§ EXERCISE DIRECTIONS
Return exactly the lines below, starting with the one that has "Immigration rates (68, 8)" and going on through the one that has "eventually being reached.".

§ EXTRACTED ENTRIES

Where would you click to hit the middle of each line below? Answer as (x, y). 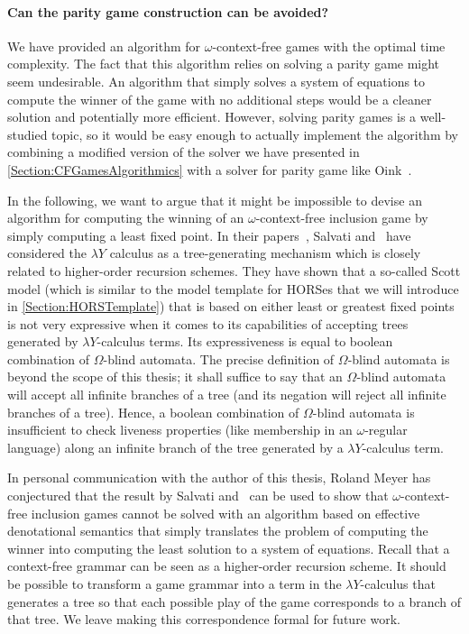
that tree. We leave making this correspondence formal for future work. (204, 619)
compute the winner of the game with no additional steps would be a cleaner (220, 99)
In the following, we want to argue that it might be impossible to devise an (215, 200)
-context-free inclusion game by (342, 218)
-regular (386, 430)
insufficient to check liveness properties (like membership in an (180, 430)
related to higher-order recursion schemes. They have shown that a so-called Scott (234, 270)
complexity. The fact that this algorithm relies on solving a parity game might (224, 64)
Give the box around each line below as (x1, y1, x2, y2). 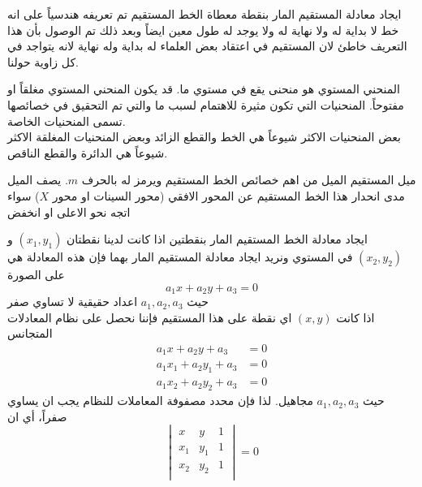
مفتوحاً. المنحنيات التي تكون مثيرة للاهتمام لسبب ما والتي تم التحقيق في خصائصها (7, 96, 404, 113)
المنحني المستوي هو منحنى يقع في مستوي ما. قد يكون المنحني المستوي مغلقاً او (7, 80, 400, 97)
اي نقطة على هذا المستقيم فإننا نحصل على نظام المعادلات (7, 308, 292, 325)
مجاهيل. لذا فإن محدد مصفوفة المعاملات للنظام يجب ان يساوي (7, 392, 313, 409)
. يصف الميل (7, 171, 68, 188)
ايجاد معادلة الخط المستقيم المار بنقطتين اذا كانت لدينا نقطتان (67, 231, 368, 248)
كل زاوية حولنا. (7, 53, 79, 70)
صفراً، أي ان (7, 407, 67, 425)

---

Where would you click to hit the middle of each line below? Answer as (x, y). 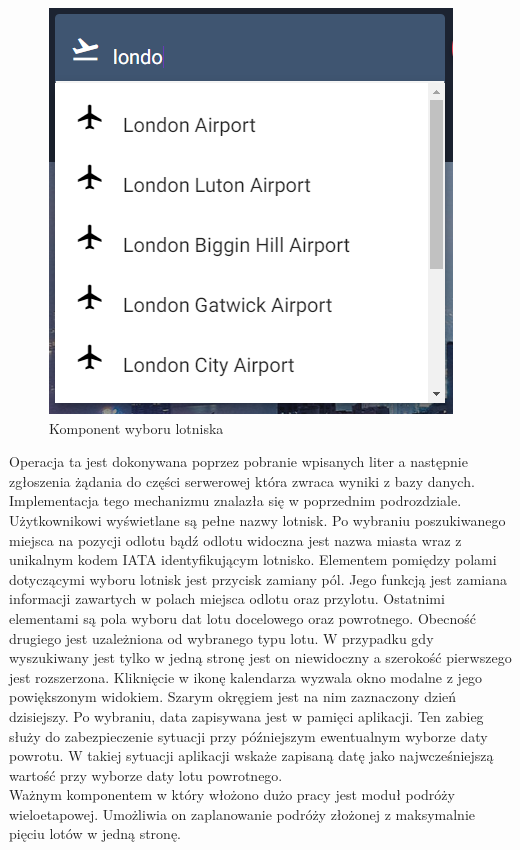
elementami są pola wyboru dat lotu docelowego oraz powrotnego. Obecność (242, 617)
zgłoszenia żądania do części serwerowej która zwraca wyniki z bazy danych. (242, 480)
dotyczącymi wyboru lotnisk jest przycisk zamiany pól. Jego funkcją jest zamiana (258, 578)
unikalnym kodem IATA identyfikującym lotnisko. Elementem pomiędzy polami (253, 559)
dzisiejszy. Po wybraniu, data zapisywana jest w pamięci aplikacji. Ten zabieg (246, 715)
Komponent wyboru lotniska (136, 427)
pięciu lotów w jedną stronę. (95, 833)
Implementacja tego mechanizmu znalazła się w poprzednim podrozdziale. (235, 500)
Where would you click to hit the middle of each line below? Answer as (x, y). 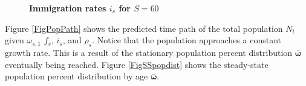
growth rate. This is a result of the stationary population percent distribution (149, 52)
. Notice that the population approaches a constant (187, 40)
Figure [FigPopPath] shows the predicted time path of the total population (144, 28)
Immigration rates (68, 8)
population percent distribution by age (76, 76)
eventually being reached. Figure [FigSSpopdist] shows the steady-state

§ RESPONSE AREA
Immigration rates (68, 8)
population percent distribution by age (76, 76)
eventually being reached. Figure [FigSSpopdist] shows the steady-state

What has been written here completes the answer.